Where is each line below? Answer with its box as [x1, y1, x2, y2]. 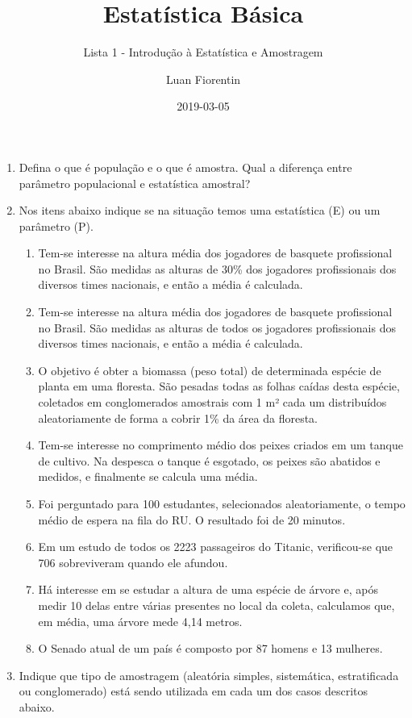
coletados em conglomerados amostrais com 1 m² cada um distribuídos [38, 394, 387, 411]
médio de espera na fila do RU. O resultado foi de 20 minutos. [38, 511, 346, 528]
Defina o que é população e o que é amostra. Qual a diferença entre [19, 158, 352, 175]
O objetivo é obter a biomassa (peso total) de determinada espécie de [38, 361, 381, 378]
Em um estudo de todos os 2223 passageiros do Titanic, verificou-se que [38, 538, 393, 555]
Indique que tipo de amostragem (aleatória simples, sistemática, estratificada [19, 666, 399, 683]
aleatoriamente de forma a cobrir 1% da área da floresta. [38, 409, 318, 426]
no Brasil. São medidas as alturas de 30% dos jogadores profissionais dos [38, 260, 397, 277]
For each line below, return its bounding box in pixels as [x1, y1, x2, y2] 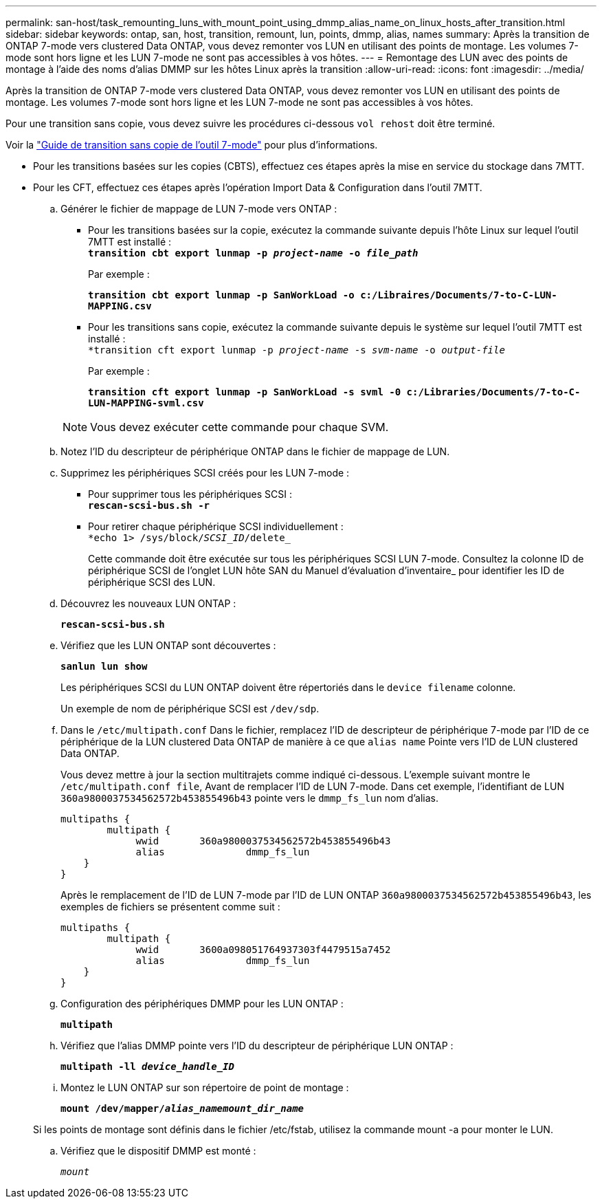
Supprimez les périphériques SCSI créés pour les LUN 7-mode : [60, 467, 350, 479]
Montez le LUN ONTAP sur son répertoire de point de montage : [60, 1082, 349, 1093]
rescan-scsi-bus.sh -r [88, 500, 210, 511]
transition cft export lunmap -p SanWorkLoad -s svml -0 [88, 386, 401, 397]
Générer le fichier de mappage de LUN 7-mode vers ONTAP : [60, 203, 337, 215]
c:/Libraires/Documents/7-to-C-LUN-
=======
» PROBLEM TO SOLVE
Which lines in the data hold the string "ONTAP"? Copy each of them.

» SOLUTION TO THIS PROBLEM
Montez le LUN ONTAP sur son répertoire de point de montage : [60, 1082, 349, 1093]
Générer le fichier de mappage de LUN 7-mode vers ONTAP : [60, 203, 337, 215]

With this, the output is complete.